***** Data supplied *****

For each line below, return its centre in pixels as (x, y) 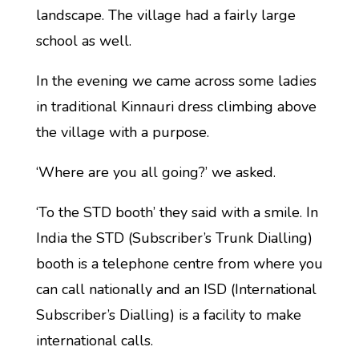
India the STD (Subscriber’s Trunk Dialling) (174, 238)
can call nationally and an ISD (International (176, 289)
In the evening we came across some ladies (176, 81)
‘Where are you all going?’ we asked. (155, 172)
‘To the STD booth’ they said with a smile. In (177, 212)
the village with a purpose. (122, 132)
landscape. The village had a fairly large (165, 15)
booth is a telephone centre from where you (179, 264)

*****

Task requirements: I would like the material repeated in full and exactly, with its images omitted.

Output:
For each line below, return its centre in pixels as (x, y) 
India the STD (Subscriber’s Trunk Dialling) (174, 238)
can call nationally and an ISD (International (176, 289)
In the evening we came across some ladies (176, 81)
‘Where are you all going?’ we asked. (155, 172)
‘To the STD booth’ they said with a smile. In (177, 212)
the village with a purpose. (122, 132)
landscape. The village had a fairly large (165, 15)
booth is a telephone centre from where you (179, 264)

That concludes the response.